# Bipalium vagum, Friend or Foe?



## Reef_Haven (Jan 19, 2011)

So,
I’ve been pulling some “worms” out of one of my vivs which is still growing in. I thought they were nemerteans, until I found what I believe is the mother worm last night.
Apparently there are a few species of these guys, known as land planarians, or hammerhead worms. Most are known to feed only on earthworms, but this particular species, Bipalium vagum; is thought to prey exclusively on snails and slugs. I noticed an empty snail shell in the viv the other day, but didn’t put the two together till today. 
Unfortunately, I hastily flushed that sucker last night after quickly snapping a few photos.
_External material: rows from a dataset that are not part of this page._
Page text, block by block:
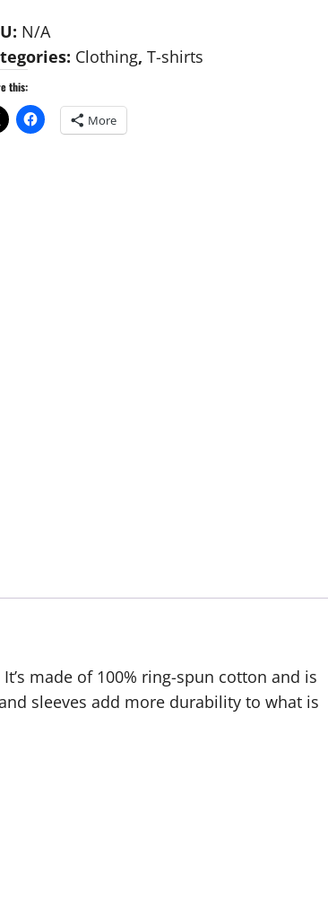
N/A
Clothing, T-shirts
this:
More
made of 100% ring-spun cotton and is
sleeves add more durability to what is

After doing a little research today, it looks like it may actually have been the answer to snail and slug infested vivs. So, if I come across another; I’ll be setting it up in it’s own private viv (mason jar) to test out it’s appetite. 
Here's an interesting link on them. 
Terrestrial Planaria Unknown in the Carolina Piedmont


----------



## Golden State Mantellas (Mar 12, 2011)

very interesting.


----------



## Pumilo (Sep 4, 2010)

Figure those guys out and how to culture them and you've created your own market! I'd certainly take a culture. You should test them out with a clutch of eggs, too. Make sure they don't turn on frog eggs if there's no other food for them.


----------



## frogparty (Dec 27, 2007)

Thats RAD!!!!!!


----------



## tim13 (Feb 1, 2011)

Allow me to say the following:
1) I am not lucky enough for these guys to not be parasite ridden...
2) We need Ed to sign off on these guys
3) You don't find it ironic that to culture these guys you would have to actually CULTURE snails as well?


----------



## Mitch (Jun 18, 2010)

If you can culture them successfully and they do indeed feed on slugs and snails I'd pay good money for them! Keep us posted on this.


----------



## Pumilo (Sep 4, 2010)

tim13 said:


> Allow me to say the following:
> 3) You don't find it ironic that to culture these guys you would have to actually CULTURE snails as well?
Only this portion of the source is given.